How to complete this task -> Report every line below that carries the word "president".

START Dataset extract

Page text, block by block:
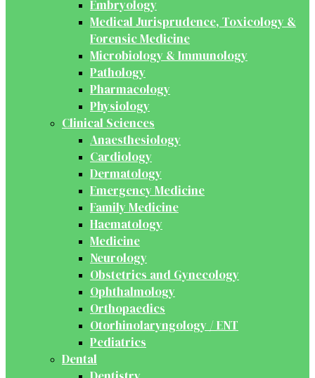
Embryology
Medical Jurisprudence, Toxicology &
Forensic Medicine
Microbiology & Immunology
Pathology
Pharmacology
Physiology
Clinical Sciences
Anaesthesiology
Cardiology
Dermatology
Emergency Medicine
Family Medicine
Haematology
Medicine
Neurology
Obstetrics and Gynecology
Ophthalmology
Orthopaedics
Otorhinolaryngology / ENT
Pediatrics
Dental
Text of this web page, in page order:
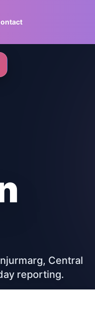
Central
reporting.
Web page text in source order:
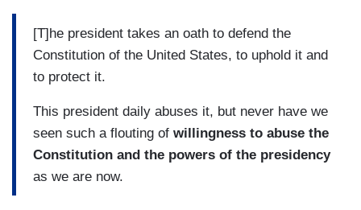
[T]he president takes an oath to defend the
Constitution of the United States, to uphold it and
to protect it.
This president daily abuses it, but never have we
seen such a flouting of willingness to abuse the
Constitution and the powers of the presidency
as we are now.
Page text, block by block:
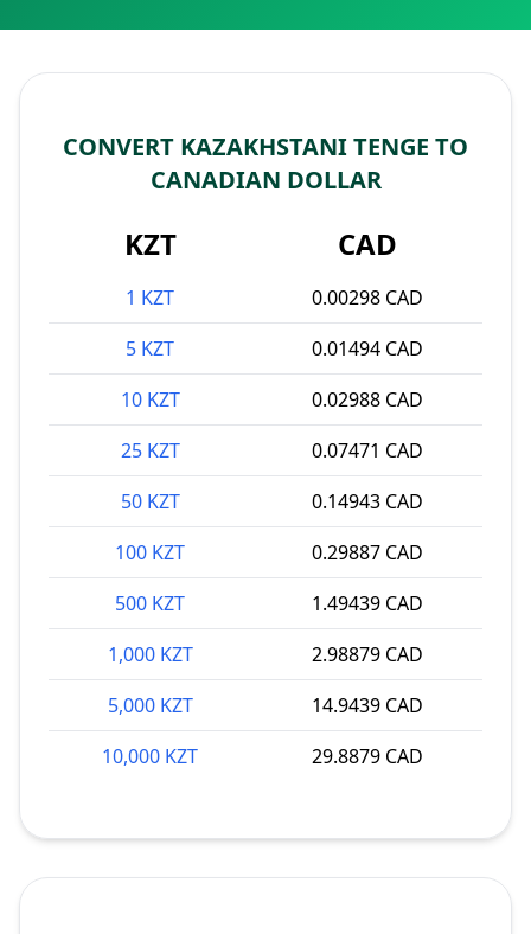
CONVERT KAZAKHSTANI TENGE TO
CANADIAN DOLLAR
KZT CAD
1 KZT
0.00298 CAD
5 KZT
0.01494 CAD
10 KZT
0.02988 CAD
25 KZT
0.07471 CAD
50 KZT
0.14943 CAD
100 KZT
0.29887 CAD
500 KZT
1.49439 CAD
1,000 KZT
2.98879 CAD
5,000 KZT
14.9439 CAD
10,000 KZT
29.8879 CAD

END Dataset extract

Reply ->
[T]he president takes an oath to defend the
This president daily abuses it, but never have we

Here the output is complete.